Banyak contoh kasus yang terjadi akibat kacamata stereotipe di dunia, salah satu contohnya dari segi Stereotipe Rasisme di Afrika Selatan, orang kulit putih (kolonial Inggris) memandang orang kulit hitam memiliki etos kerja yang buruk, intelektualitas yang tumpul dan ketidakmampuan hampir dalam segala bidang.
Padahal itu hanyalah anggapan buruk yang berangkat dari penilaian subjektif lalu diberikan label kepada orang kulit hitam dan menggeneralisasikan nya sehingga anggapan tersebut adalah sebuah kebenaran.
Contoh lainnya lagi dalam hal sosial politik dapat kita temukan pada kasus G30S (Gerakan 30 September) tahun 1965 dimana orang-orang pada saat itu memandang bahwa seluruh anggota keluarga maupun simpatisan dari Partai Komunis Indonesia (PKI) harus dibantai. Meskipun para pembantai tidak tau dengan jelas alasan mengapa mereka harus membantai ratusan ribu bahkan diperkirakan sampai jutaan orang korban dari hasil data The Econimist, Vitachi, dan Pluvier.

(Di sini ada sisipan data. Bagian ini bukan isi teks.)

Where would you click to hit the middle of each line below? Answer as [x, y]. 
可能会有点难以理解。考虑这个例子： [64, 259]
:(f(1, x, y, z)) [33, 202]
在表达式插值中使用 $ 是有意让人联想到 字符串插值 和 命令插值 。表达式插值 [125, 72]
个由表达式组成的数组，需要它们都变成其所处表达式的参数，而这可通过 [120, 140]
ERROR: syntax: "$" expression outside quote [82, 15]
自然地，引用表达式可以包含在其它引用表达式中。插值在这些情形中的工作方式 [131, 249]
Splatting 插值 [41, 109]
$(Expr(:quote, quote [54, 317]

Sampai detik ini keluarga korban yang sempat meloloskan diri dari pembunuhan massal tersebut harus menerima pil pahit ketika hampir seluruh orang dilingkungan sekitarnya bahkan sampai kepada aturan yang termaktub didalam undang-undang dengan sangat jelas telah mendiskriminasi padahal mereka samasekali tidak terlibat dan punya andil didalam tragedi berdarah tersebut.
Dari kedua contoh diatas dapat kita tarik kesamaan pemahaman bahwa Stereotipe adalah penyakit dan pembatas diri maupun kelompok. Dan kita harus merdeka dari paradigma berfikir yg sungguh buram-kelam ini.

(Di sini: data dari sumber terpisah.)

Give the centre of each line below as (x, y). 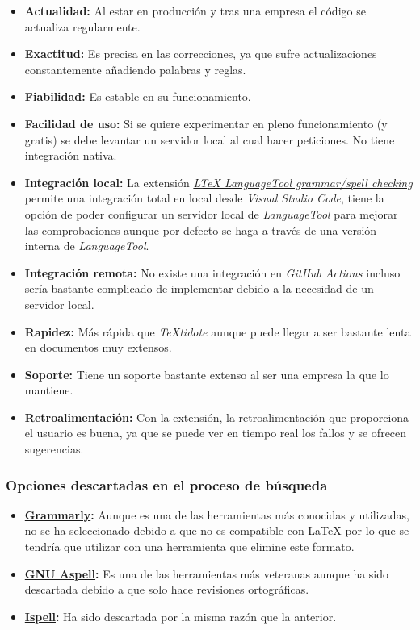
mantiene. (49, 390)
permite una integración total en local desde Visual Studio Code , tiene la (204, 198)
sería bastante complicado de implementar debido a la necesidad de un (199, 288)
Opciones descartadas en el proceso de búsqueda (167, 484)
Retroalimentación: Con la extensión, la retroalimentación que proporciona (217, 417)
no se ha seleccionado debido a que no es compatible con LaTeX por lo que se (217, 530)
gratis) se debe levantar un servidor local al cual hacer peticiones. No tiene (210, 139)
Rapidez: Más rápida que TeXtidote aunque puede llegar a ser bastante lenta (218, 331)

Saat ini ancaman stereotipe telah menampakkan diri, berangkat dari pernyataan salah satu dai kondang ustadz ternama di Indonesia (sebut saja UAS) yang menjadi perbincangan panas dan buah bibir di televisi, media sosial, surat kabar dan lain-sebagainya. Dimana tokoh agama tersebut dilaporkan oleh organisasi kemasyarakatan yang diduga menistakan agama karena dinilai telah Menghina Kristen/Menghina Salib.
Dari dugaan penistaan agama itu memunculkan tanggapan dan komentar pedas dari satu – dua orang kaum Nasrani, sehingga membuat salah seorang tokoh Agama Muslim lainnya (sebut saja UHH) dan (UYW) angkat bicara dan secara implisit mengancam kaum Nasrani dan orang-orang yang sudah melaporkan UAS ke Kepolisian Daerah (POLDA) NTT. Tanggapan dari beberapa atau yang kita fokuskan kepada kedua tokoh agama tersebut dapat memicu perdebatan dan menarik simpati dari umat muslim lainnya sampai ingin melakukan aksi demonstrasi yang mempunyai pandangan stereotipe sama, bahkan parahnya lagi berpotensi menciptakan peperangan antar umat beragama di Indonesia.

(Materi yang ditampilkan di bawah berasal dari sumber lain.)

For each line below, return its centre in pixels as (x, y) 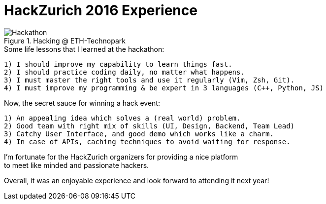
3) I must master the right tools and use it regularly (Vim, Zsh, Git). (149, 80)
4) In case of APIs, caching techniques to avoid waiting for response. (147, 142)
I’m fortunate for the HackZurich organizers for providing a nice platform (121, 157)
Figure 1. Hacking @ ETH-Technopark (65, 41)
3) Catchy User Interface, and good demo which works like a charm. (139, 134)
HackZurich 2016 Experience (101, 10)
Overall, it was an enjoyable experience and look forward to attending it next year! (137, 180)
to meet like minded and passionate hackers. (77, 165)

Hal yang juga mengerikannya keluar dari pernyataan UYW dengan secara gamblang dan tegas mendeskriditkan agama tertentu dan menyerukan serta menyuarakan keinginan berdebat secara terbuka dengan Pendeta-Pendeta di Indonesia.
Sebaiknya UYW dan UHH menindak tegas orang-orang yang dinilainya telah menghina UAS melalui proses hukum atau paling tidak UYW tidak ikut campur dalam persoalan tersebut karena permasalahan itu hanyalah antara UAS dan Si Pelapor saja. Bukan melakukan tindakan yang seakan-akan mengancam mengadakan perang fisik kepada umat agama lain yang dimana perang fisik sifatnya sungguh sangat primitif jika disandingkan dengan konteks zaman pada hari ini.